This means that in each `region' of the UK, there are a number of MEPs, who collectively represent the region's citizens. In the Eastern Region (East Anglia plus a bit), there are eight. If you want your representatives to know your views, you have to do a mail-merge and post eight letters. (In the South East region, there are eleven MEPs.)
So at the most basic level, lobbying the European Parliament costs much more than lobbying the Westminster Parliament. This may seem trivial -- a stamp only costs 28p -- but inconvenience is important. I'd never thought about this effect when pondering electoral systems. Here's a different take on it, from the 1998 Report of the Independent Commission on the Voting System, discussing the Republic of Ireland:
101. It was also suggested that the constituent with a grievance does not so much go to the TD [Teachta Dála, member of parliament] of his choice as go in turn to all three or four or five of them, according to the size of the constituency in which he or she lives, thereby wasting a good deal of the time of ministers, civil servants, TDs, and indeed of the constituents themselves.
-- note the order in which the various people are listed.

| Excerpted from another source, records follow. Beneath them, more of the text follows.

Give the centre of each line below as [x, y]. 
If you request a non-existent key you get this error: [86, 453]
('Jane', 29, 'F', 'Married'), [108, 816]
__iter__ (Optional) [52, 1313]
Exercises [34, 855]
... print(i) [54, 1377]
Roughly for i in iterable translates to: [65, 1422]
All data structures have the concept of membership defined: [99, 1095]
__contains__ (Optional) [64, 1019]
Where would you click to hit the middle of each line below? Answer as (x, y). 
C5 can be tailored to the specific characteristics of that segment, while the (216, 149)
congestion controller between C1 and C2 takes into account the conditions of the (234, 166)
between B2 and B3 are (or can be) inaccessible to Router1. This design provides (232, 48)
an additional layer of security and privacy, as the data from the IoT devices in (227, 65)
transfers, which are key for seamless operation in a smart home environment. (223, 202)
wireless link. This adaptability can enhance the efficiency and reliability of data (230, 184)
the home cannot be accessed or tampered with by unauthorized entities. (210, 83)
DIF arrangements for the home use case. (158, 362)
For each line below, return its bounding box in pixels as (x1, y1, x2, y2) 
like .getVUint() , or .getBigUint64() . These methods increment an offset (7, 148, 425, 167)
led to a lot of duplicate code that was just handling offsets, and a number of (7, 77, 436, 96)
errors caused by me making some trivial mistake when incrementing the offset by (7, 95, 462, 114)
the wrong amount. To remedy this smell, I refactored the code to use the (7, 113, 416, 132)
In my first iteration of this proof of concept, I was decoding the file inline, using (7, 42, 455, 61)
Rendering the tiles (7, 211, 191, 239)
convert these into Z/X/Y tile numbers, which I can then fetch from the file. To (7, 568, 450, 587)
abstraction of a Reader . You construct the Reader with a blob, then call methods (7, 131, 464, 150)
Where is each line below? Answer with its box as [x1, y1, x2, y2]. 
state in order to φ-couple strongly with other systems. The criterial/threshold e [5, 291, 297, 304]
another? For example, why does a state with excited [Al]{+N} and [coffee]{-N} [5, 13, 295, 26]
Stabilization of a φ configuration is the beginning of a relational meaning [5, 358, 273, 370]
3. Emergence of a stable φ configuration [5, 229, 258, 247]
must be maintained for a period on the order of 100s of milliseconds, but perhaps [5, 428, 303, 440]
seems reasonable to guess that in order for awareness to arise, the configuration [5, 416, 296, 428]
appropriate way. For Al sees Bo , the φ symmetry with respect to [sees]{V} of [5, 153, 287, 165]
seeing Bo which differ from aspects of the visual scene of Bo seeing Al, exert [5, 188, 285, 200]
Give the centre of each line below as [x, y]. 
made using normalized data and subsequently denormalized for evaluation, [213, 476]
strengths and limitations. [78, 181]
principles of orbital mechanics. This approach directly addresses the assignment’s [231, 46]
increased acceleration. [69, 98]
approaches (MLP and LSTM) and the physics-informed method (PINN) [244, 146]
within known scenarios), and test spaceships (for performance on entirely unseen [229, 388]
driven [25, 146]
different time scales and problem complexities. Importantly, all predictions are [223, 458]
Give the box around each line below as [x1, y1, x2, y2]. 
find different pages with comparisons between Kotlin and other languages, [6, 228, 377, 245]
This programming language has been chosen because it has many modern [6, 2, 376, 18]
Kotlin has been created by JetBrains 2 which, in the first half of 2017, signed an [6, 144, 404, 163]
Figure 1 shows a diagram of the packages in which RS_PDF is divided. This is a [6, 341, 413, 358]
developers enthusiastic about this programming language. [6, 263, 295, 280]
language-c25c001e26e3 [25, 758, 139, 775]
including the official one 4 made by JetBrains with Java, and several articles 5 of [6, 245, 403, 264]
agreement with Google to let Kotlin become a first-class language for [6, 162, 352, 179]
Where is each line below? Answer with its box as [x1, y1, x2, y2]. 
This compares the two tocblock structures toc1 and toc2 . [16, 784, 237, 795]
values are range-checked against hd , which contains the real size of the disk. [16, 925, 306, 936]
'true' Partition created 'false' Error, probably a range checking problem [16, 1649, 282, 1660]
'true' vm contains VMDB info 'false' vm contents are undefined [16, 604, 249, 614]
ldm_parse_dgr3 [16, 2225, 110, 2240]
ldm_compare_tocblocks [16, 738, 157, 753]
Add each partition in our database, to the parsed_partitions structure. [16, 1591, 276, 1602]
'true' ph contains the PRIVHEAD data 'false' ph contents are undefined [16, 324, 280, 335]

But a grievance is different from an opinion. If I have a grievance, probably a single MEP could address it -- or, if not, try to persuade their colleagues to assist. But if I want to influence the outcome of a vote, I'd be foolish to contact only one MEP, since (a) my opponents are probably less scrupulous; (b) there's no sensible way to choose just one.
I've been away for a while and haven't written anything here. So here are a few `memes and schemes' which have come up in conversation:
This came up in the pub, roughly like this:
It's difficult to distinguish male from female penguins. Even penguins find this hard. So, when a male penguin wishes to find a mate, he obtains a pebble like a penguin egg, and gives it to a candidate female penguin, to see whether `she' steps forward to keep it warm. If she doesn't, then she's probably a he (or not interested) and our hero looks for another target.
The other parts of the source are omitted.